Checking linearizability of encapsulated extended operations

Linearizable objects (data-structures) provide operations that appear to execute atomically. Modern mainstream languages provide many linearizable data-structures, simplifying concurrent programming. In practice, however, programmers often find a need to execute a sequence of operations (on linearizable objects) that executes atomically and write extended operations for this purpose. Such extended operations are a common source of atomicity bugs. This paper focuses on the problem of verifying that a set of extension operations (to a linearizable library) are themselves linearizable. We present several reduction theorems that simplify this verification problem enabling more efficient verification. We first introduce the notion of an encapsulated extension: this is an extension that (a) does not introduce new shared state (beyond the shared state in the base linearizable library), and (b) accesses or modifies the shared state only through the base operations. We show that encapsulated extensions are widely prevalent in real applications. We show that linearizability of encapsulated extended operations can be verified by considering only histories with one occurrence of an extended operation, interleaved with atomic occurrences of base and extended operations.
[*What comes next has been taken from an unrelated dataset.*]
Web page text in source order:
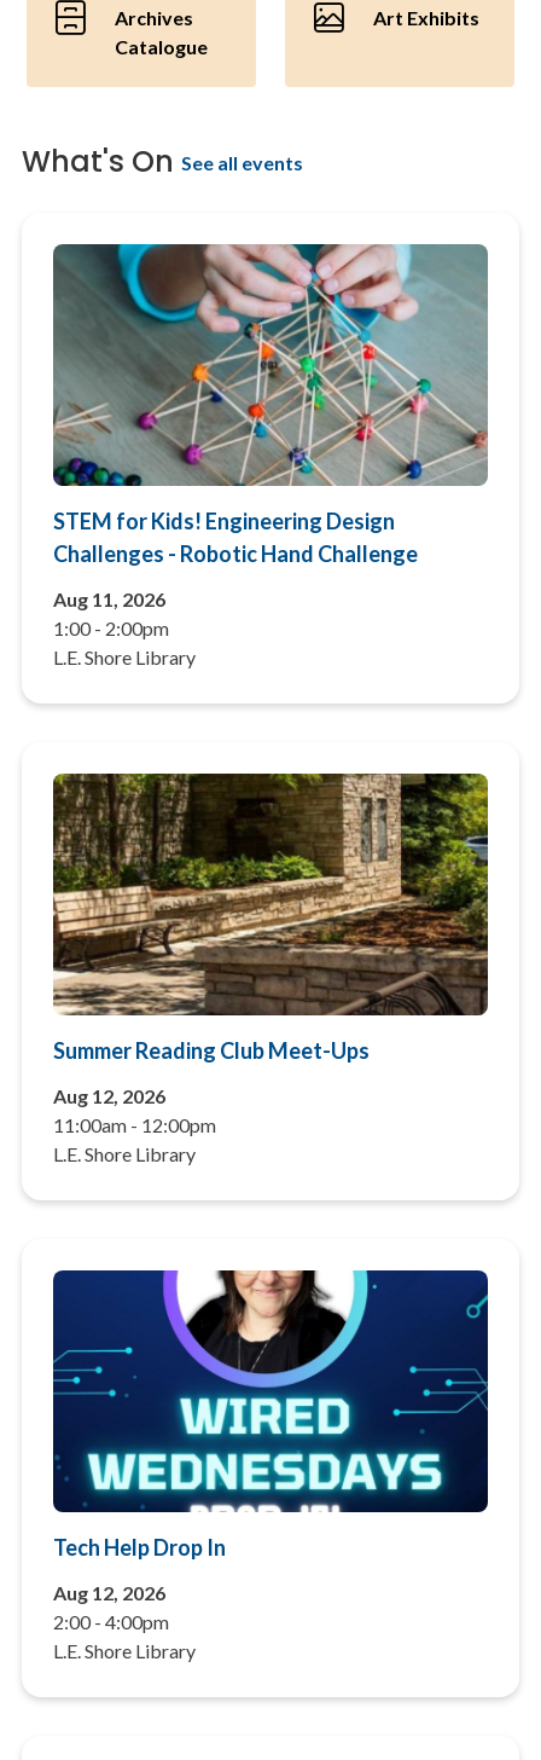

As a consequence, this verification needs to consider only histories with two threads, whereas general linearizability verification requires considering histories with an unbounded number of threads. We show that when the operations satisfy certain properties, each extended operation can be verified independently of the others, enabling further reductions. We have implemented a simple static analysis algorithm that conservatively verifies linearizabilty of encapsulated extensions of Java concurrent maps. We present empirical results illustrating the benefits of the reduction theorems.